__Data listing__
=== Section Start ===
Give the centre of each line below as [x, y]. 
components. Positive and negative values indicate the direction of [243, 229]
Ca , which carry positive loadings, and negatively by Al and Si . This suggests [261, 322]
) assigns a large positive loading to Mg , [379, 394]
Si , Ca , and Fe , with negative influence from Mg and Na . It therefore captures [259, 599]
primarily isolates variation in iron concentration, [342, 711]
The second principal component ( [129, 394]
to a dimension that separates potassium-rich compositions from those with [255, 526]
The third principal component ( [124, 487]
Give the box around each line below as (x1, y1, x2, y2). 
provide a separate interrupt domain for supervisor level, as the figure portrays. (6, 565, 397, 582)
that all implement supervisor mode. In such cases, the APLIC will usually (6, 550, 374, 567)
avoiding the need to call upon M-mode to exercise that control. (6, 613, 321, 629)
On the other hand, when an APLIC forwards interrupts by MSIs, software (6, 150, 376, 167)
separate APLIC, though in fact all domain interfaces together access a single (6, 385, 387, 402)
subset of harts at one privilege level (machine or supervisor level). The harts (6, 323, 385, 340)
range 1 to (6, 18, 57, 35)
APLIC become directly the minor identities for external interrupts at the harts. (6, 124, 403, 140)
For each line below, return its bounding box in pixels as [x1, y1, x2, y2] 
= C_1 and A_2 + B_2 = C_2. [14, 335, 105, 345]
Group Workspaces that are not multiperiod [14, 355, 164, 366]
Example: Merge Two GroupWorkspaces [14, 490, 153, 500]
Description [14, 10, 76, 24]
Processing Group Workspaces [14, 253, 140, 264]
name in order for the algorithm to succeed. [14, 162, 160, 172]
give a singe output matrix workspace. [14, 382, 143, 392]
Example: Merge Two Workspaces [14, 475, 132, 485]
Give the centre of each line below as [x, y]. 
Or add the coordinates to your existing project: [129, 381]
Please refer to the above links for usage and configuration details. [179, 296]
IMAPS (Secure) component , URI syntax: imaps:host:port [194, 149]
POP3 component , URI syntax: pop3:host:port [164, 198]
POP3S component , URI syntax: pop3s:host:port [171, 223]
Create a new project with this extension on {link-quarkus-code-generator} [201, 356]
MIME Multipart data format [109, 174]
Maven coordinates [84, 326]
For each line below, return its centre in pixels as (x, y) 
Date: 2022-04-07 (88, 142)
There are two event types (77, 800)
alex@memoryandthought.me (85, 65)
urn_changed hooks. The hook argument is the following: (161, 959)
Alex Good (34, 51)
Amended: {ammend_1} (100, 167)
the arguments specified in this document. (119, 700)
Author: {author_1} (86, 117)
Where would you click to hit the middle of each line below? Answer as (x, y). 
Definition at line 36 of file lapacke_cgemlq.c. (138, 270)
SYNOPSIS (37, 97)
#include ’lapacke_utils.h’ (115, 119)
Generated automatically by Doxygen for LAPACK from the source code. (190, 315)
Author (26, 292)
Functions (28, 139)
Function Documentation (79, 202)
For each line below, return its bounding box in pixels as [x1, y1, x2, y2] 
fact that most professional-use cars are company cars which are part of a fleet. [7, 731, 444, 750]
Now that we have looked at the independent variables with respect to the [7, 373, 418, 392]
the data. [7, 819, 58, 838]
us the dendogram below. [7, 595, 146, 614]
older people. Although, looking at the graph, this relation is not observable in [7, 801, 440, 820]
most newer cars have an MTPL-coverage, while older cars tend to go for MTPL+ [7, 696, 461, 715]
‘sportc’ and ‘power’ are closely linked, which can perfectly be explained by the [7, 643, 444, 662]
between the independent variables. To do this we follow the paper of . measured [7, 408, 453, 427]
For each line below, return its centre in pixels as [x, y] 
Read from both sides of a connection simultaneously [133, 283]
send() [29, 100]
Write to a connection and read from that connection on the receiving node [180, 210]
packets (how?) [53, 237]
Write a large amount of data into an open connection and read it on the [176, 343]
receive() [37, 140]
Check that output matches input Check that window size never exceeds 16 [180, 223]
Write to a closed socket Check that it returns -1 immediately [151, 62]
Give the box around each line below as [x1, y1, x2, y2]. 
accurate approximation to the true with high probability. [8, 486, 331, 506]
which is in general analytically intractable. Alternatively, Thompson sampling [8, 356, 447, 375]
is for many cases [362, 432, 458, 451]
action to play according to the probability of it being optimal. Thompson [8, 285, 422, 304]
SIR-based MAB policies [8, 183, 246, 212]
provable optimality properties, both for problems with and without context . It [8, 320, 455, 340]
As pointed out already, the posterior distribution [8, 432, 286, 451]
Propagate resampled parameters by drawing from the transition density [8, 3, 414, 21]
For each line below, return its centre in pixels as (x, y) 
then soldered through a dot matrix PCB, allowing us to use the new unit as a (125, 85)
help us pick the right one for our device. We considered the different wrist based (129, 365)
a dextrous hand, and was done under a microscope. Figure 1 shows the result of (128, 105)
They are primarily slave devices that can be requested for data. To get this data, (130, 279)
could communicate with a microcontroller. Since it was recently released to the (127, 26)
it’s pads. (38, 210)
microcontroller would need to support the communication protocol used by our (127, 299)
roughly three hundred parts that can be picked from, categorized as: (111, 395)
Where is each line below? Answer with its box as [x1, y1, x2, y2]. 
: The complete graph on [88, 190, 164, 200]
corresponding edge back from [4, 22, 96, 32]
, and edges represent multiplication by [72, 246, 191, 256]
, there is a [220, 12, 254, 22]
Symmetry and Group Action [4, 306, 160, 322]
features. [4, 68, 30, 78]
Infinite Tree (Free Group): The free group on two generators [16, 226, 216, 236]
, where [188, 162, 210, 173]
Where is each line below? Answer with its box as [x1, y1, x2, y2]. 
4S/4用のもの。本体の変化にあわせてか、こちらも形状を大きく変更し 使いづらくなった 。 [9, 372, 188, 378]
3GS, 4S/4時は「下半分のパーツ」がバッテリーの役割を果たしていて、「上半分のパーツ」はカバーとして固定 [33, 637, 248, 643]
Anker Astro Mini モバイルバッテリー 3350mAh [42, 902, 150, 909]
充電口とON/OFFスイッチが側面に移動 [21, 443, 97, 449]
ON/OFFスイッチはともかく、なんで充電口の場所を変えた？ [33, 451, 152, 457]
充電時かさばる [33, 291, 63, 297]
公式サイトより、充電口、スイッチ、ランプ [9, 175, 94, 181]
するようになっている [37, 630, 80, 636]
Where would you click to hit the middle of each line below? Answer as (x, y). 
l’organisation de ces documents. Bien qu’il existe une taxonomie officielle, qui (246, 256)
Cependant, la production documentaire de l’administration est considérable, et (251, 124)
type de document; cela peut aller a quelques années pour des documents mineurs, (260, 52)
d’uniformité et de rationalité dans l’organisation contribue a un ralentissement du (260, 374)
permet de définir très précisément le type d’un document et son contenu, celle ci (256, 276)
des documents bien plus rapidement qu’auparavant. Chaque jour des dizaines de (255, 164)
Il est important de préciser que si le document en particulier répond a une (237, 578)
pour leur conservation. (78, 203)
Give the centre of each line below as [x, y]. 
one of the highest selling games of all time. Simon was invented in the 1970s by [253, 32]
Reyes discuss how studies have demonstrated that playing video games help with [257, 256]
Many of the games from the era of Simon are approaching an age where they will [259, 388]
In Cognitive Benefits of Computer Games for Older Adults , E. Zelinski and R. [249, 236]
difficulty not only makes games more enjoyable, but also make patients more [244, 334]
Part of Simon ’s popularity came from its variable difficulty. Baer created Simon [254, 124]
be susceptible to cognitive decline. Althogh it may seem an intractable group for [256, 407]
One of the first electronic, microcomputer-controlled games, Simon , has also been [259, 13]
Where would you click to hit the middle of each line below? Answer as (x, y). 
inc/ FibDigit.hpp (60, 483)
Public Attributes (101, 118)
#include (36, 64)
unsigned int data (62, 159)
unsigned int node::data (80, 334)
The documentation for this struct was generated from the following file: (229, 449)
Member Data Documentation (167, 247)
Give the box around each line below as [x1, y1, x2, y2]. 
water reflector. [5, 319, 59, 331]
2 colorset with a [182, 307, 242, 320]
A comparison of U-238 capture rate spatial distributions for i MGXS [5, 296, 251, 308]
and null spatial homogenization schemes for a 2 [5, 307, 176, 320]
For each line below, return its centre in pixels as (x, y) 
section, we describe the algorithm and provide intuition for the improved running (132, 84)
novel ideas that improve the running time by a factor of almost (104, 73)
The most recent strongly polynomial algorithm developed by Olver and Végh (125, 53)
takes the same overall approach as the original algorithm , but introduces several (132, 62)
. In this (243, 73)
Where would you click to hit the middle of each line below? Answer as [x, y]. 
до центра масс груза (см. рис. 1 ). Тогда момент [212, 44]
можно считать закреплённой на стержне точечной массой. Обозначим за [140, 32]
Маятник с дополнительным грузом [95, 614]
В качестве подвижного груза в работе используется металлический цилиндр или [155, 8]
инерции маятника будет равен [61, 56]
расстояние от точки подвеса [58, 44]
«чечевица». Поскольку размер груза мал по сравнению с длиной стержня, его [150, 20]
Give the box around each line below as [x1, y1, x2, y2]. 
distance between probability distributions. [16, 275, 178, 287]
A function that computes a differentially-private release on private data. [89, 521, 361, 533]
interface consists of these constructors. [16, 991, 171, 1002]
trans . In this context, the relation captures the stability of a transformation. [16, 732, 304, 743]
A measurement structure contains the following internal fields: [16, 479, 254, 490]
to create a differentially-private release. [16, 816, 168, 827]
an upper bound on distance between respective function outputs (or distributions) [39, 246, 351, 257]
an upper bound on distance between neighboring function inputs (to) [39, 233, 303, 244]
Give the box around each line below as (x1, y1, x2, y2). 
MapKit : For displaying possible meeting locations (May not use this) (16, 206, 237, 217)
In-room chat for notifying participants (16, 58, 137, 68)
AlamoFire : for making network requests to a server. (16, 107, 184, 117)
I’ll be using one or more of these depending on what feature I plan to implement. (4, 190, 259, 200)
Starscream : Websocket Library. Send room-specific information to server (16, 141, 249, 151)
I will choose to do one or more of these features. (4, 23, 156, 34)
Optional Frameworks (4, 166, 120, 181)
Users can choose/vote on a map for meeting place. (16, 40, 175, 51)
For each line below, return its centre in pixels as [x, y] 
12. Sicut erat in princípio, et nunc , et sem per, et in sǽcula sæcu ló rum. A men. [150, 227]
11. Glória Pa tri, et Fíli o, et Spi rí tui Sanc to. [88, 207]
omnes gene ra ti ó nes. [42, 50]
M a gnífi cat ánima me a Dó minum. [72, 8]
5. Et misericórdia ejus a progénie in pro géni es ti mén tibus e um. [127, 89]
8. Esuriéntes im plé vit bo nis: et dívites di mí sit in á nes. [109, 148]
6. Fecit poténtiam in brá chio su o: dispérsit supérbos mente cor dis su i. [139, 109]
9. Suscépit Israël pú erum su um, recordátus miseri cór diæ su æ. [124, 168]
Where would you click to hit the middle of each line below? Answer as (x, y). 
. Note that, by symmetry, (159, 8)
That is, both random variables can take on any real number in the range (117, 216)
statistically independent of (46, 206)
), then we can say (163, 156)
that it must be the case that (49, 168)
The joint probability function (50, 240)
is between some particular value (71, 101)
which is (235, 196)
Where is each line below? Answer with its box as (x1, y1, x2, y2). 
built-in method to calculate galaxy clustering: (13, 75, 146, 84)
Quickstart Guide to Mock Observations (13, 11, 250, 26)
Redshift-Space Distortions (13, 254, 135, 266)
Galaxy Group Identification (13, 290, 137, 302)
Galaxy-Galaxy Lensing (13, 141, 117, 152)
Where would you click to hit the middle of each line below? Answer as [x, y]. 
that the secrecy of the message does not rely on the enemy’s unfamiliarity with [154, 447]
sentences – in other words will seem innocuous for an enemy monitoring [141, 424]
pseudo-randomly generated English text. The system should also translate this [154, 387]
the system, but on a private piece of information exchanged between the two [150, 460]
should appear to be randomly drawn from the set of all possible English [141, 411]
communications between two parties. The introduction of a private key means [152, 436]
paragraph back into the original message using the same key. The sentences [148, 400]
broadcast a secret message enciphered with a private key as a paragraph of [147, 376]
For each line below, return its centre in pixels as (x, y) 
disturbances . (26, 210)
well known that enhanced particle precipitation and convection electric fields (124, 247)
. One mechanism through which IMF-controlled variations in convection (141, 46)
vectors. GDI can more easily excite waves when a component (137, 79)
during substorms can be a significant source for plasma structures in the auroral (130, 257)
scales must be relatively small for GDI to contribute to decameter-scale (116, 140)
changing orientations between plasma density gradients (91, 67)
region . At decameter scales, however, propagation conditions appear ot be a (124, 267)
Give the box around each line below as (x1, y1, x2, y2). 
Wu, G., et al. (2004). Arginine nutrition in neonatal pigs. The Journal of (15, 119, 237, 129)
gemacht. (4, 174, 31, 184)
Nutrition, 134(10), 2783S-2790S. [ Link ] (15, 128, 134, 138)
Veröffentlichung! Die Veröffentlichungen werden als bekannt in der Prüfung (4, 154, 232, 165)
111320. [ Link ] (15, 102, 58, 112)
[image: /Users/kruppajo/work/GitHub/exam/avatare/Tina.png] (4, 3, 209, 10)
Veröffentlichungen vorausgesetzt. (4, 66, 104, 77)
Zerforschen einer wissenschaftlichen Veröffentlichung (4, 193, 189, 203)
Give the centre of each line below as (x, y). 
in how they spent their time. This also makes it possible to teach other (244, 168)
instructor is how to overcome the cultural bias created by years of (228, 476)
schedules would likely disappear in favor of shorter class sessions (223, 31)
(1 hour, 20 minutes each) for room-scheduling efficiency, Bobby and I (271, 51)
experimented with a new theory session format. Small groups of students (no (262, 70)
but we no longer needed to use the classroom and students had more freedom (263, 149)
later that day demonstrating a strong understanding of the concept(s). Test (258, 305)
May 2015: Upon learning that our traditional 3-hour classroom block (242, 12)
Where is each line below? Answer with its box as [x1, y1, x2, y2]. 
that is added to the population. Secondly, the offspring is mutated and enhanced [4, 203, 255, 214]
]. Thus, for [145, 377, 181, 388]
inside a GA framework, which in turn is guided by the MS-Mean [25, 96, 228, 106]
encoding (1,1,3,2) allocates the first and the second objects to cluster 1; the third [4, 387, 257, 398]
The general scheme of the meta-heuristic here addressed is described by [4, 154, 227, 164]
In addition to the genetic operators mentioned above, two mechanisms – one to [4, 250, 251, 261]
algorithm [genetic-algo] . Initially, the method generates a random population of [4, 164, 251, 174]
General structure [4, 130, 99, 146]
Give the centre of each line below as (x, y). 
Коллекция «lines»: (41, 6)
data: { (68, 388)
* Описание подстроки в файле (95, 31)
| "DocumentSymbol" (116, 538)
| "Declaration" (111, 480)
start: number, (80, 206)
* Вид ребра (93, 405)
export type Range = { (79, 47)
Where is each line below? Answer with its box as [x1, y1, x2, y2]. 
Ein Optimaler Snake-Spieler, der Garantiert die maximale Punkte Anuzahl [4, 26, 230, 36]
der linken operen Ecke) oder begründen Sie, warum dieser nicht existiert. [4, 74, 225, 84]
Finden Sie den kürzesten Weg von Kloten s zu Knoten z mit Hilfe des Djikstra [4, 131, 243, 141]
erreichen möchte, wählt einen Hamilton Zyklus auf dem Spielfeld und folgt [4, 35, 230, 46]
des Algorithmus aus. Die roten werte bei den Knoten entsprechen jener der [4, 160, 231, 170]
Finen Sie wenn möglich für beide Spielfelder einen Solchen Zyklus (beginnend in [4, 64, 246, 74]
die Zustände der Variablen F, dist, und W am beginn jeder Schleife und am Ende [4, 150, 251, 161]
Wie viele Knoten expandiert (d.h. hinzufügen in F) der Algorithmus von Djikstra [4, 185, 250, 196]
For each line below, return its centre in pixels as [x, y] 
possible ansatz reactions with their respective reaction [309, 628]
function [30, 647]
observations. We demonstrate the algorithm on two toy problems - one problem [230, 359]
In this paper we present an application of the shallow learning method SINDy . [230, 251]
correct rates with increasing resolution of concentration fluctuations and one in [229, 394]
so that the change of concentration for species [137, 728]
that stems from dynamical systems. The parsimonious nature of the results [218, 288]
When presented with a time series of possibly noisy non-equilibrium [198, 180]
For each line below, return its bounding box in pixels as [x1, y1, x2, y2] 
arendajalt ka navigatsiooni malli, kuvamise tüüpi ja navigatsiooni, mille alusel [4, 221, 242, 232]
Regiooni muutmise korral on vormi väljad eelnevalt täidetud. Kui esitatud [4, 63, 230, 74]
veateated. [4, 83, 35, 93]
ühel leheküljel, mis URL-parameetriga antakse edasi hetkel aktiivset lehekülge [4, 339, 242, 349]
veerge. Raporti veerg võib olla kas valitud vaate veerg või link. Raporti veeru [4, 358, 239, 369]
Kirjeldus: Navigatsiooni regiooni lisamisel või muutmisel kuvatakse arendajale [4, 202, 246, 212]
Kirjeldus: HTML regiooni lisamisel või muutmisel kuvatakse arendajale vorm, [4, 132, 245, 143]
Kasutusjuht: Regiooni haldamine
=== Section End ===
__Exercise prompt__
Report every line of the preceding listing where the string "private" occurs.

__Finished task__
A function that computes a differentially-private release on private data. [89, 521, 361, 533]
to create a differentially-private release. [16, 816, 168, 827]
the system, but on a private piece of information exchanged between the two [150, 460]
communications between two parties. The introduction of a private key means [152, 436]
broadcast a secret message enciphered with a private key as a paragraph of [147, 376]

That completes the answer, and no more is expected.